Module lexical

Module lexical 

Source
Expand description

Scan JSON text, extracting a stream of tokens (lexical analysis).

This module provides the traits, helpers, and type definitions needed to perform stream-oriented lexical analysis on JSON text.

The fundamental types are the enum Token, which represents the type of a JSON token, and the traits Analyzer (does the lexical analysis); Content (efficiently provides the actual content of a token from the JSON text; and Error (describes errors encountered by the lexical analyzer).

The sub-modules provide concrete implementations of JSON tokenizers:

  • state is a lower-level module containing a simple reusable finite state machine; all the concrete lexical analyzers in this crate use this state machine for their core logic.
  • fixed contains an implementation of Analyzer for tokenizing fixed-size in-memory buffers.

§Performance

Performance characteristics are documented on all relevant types at the trait level (this module) and at the concrete implementation level (in the sub-modules).

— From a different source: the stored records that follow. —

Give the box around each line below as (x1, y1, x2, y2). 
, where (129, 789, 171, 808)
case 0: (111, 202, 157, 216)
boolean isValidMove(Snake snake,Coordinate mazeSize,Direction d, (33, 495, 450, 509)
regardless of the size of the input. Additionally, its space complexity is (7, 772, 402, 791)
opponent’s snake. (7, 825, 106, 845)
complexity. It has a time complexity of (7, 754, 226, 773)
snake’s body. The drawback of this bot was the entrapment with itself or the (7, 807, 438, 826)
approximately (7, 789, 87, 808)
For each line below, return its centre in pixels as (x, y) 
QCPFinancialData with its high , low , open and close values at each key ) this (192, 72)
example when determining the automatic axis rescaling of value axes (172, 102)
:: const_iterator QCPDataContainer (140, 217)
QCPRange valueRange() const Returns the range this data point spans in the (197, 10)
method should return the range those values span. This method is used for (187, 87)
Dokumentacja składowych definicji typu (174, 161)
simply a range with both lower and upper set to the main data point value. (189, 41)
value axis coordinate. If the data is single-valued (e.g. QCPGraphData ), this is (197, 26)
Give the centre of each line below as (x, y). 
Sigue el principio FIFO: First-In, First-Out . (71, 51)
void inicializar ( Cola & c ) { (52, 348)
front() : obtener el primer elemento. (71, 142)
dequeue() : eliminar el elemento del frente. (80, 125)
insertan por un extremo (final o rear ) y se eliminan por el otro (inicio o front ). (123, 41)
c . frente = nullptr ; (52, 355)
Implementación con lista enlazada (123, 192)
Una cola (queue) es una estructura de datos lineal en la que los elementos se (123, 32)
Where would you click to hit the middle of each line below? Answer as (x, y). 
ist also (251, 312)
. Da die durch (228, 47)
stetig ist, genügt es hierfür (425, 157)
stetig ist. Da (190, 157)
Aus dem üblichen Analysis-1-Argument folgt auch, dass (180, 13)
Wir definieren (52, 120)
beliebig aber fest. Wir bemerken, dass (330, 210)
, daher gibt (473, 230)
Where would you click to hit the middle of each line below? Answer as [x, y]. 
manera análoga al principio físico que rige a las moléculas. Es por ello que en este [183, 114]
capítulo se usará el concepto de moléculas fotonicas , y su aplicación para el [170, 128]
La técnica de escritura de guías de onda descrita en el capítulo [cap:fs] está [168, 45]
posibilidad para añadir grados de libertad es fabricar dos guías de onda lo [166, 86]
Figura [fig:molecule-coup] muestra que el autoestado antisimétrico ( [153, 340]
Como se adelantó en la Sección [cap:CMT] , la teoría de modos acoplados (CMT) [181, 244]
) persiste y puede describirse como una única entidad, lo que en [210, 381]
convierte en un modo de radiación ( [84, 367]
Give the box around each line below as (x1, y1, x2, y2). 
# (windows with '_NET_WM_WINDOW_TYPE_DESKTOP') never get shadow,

In all cases, allocations and copies are avoided except where it is technically infeasible. When they have to be done, they are minimized.

§Token content

By design, the Content trait provides the literal text of all tokens appearing in the input JSON, including whitespace, without any change whatsoever. This policy facilitates use cases such as stream editing, where you might want to make changes to the JSON text, such as deleting some JSON elements or inserting new ones, while leaving everything else unchanged.

§Numbers

For number tokens (Token::Num), the Content trait provides the literal content of the number as it appears in the JSON text, without attempting to coerce it into a Rust numeric type.

The reason for leaving numbers as text is that the JSON spec places no limits on the range and precision of numbers [1]. Since this module aims to faithfully implement the spec at the lexical level, it will recognize any valid JSON number, no matter the magnitude or precision. This would not be possible if it coerced the text into a numeric type, which all have their own limits on range and precision.

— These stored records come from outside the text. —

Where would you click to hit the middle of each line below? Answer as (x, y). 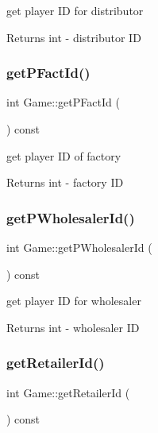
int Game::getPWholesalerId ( (79, 247)
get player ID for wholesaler (74, 301)
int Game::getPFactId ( (63, 102)
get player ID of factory (64, 155)
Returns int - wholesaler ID (73, 327)
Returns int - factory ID (65, 182)
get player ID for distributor (75, 10)
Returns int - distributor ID (74, 37)
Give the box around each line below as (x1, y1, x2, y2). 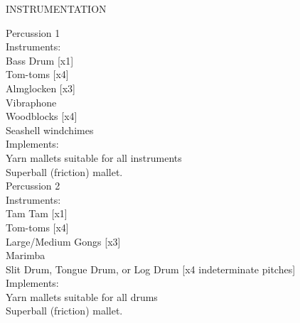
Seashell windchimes (6, 122, 94, 137)
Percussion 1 (6, 25, 60, 40)
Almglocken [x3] (6, 80, 75, 95)
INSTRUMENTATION (6, 1, 107, 16)
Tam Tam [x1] (6, 206, 68, 221)
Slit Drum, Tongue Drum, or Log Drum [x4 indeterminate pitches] (6, 261, 296, 276)
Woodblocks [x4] (6, 109, 77, 124)
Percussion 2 (6, 178, 60, 193)
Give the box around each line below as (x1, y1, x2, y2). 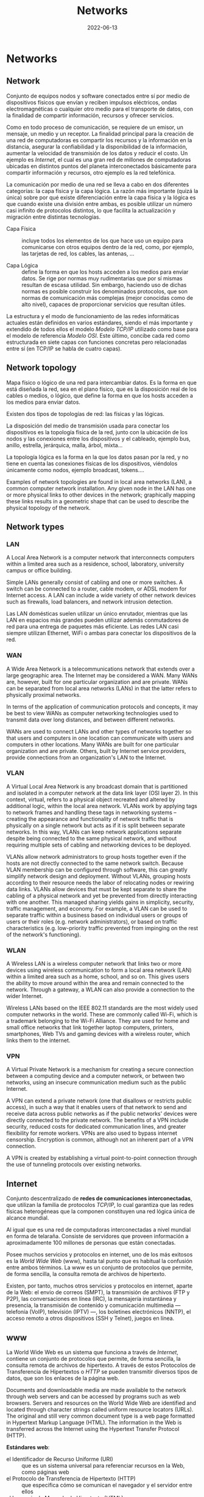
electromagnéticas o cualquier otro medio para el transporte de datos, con (6, 105, 194, 112)
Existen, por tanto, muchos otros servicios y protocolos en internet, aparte (6, 1282, 193, 1289)
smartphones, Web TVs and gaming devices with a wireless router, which (6, 1030, 191, 1038)
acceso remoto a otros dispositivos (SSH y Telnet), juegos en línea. (6, 1314, 175, 1322)
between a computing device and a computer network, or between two (6, 1073, 185, 1080)
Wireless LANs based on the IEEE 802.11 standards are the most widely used (6, 1004, 198, 1011)
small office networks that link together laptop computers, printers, (6, 1024, 174, 1031)
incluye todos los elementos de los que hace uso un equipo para (21, 236, 184, 244)
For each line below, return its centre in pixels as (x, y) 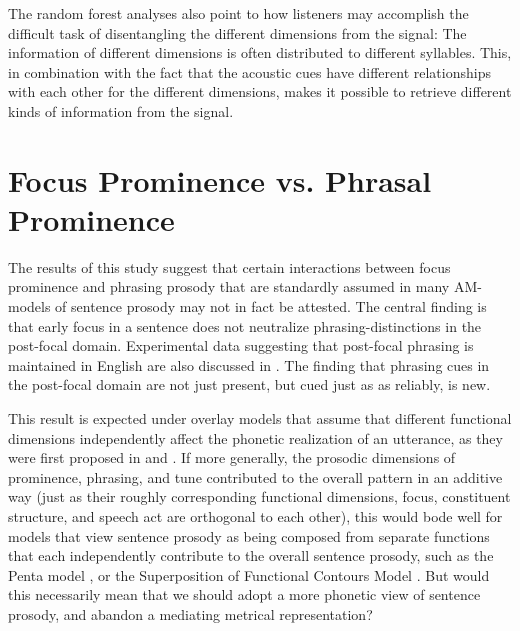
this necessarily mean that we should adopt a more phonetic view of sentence (244, 594)
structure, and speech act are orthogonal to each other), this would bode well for (255, 516)
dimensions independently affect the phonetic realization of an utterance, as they (255, 437)
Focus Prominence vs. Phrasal (220, 179)
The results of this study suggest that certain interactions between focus (229, 266)
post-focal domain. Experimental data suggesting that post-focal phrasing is (241, 345)
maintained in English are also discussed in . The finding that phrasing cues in (249, 364)
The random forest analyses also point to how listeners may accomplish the (238, 13)
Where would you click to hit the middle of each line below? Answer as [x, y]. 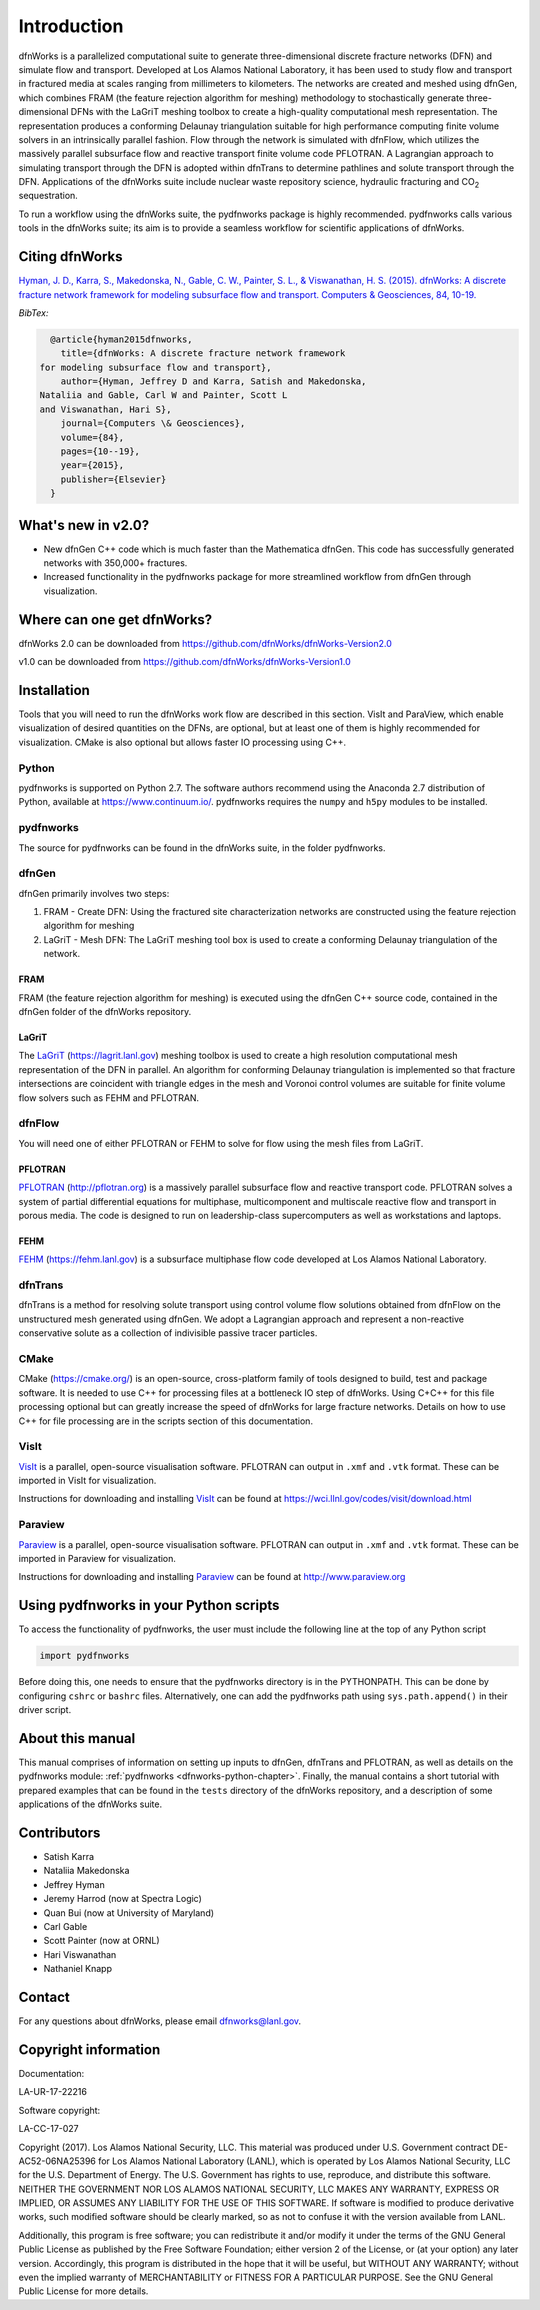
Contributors [59, 1832]
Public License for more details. [83, 2291]
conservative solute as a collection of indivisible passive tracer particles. [168, 1333]
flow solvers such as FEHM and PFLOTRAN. [109, 1097]
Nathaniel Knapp [77, 1969]
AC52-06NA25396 [57, 2161]
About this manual [77, 1738]
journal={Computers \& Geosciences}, [153, 423]

[1]: The spec does urge software developers using JSON to be thoughtful bout interoperability and, kinda sorta, to just stay within the IEEE double-precision floating point range, a.k.a., f64. But that’s not a requirement.

§Strings

For string tokens (Token::Str), the Content trait provides the literal content of the string as it appears in the JSON text, including the quotation marks that surround it, without attempting to expand the escape sequences.

Escape sequences can be expanded by explicitly requesting Content::unescaped instead of Content::literal. Note that getting the unescaped content, will trigger an allocation if the string indeed does contain at least one escape sequence, which may not be desirable in all circumstances.

Example of a string token without any escape sequences.

let mut lexer = FixedAnalyzer::new(&br#""foo""#[..]);
assert_eq!(Token::Str, lexer.next());
assert_eq!(r#""foo""#, lexer.content().literal()); // Note the surrounding quotes.
assert_eq!(r#""foo""#, lexer.content().unescaped()); // No allocation, returns same value.

Example of a string token containing an escape sequence.

let mut lexer = FixedAnalyzer::new(&br#""foo\u0020bar""#[..]);
assert_eq!(Token::Str, lexer.next());
assert_eq!(r#""foo\u0020bar""#, lexer.content().literal()); // Note the surrounding quotes.
assert_eq!(r#""foo bar""#, lexer.content().unescaped()); // Allocates, expands \u0020 -> ' '.

§Roll your own lexer

The sub-module state provides the basic state machine for tokenizing JSON text. You can use it to build your own implementation of Analyzer or any other application that needs a low-level ability to identify JSON tokens that is faithful to the JSON spec.

Modules§

fixed
Convert a fixed-size in-memory buffer into a stream of JSON lexical tokens.
state
Simple state machine for lexical analysis of JSON text.

Enums§

ErrorKind
Category of error that can occur while tokenizing a JSON text.
Expect
Character or class of characters expected at the next input position of a JSON text.
Token
Type of lexical token in a JSON text, such as begin object {, literal true, or string.

Traits§

Analyzer
Lexical analyzer for JSON text.
Content
Text content of a JSON token.
Error
An error encountered during lexical analysis of JSON text.